# WORK TASK:
Each entry is to be given again precisely, and no picture may be carried over.

# AVAILABLE RECORDS:
──────────

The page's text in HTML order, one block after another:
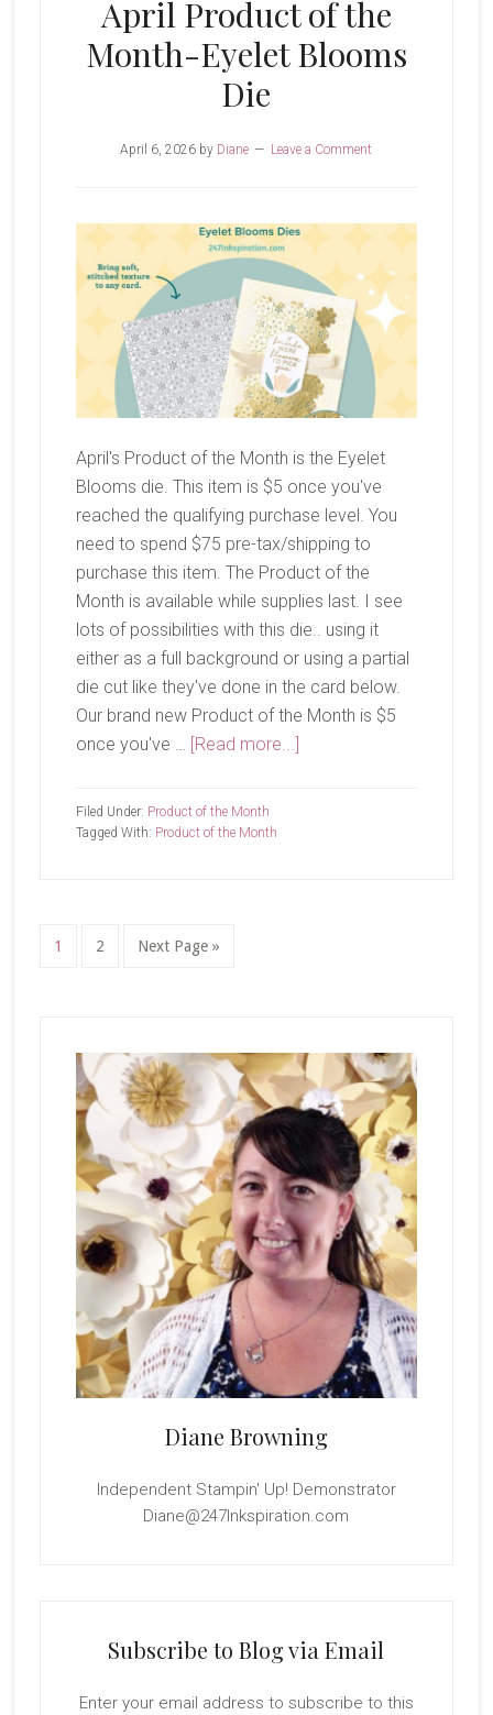
April Product of the
Month-Eyelet Blooms
Die
April 6, 2026 by Diane Leave a Comment
April's Product of the Month is the Eyelet
Blooms die. This item is $5 once you've
reached the qualifying purchase level. You
need to spend $75 pre-tax/shipping to
purchase this item. The Product of the
Month is available while supplies last. I see
lots of possibilities with this die.. using it
either as a full background or using a partial
die cut like they've done in the card below.
Our brand new Product of the Month is $5
once you've …
[Read more...]about
Filed Under: Product of the Month
Tagged With: Product of the Month
Page
1 Page
2
Go
Next Page »
Sidebar
Diane Browning
Independent Stampin' Up! Demonstrator
Diane@247Inkspiration.com
Subscribe to Blog via Email
Enter your email address to subscribe to this

──────────

# ANSWER SECTION:
The page's text in HTML order, one block after another:
April Product of the
Month-Eyelet Blooms
Die
April 6, 2026 by Diane Leave a Comment
April's Product of the Month is the Eyelet
Blooms die. This item is $5 once you've
reached the qualifying purchase level. You
need to spend $75 pre-tax/shipping to
purchase this item. The Product of the
Month is available while supplies last. I see
lots of possibilities with this die.. using it
either as a full background or using a partial
die cut like they've done in the card below.
Our brand new Product of the Month is $5
once you've …
[Read more...]about
Filed Under: Product of the Month
Tagged With: Product of the Month
Page
1 Page
2
Go
Next Page »
Sidebar
Diane Browning
Independent Stampin' Up! Demonstrator
Diane@247Inkspiration.com
Subscribe to Blog via Email
Enter your email address to subscribe to this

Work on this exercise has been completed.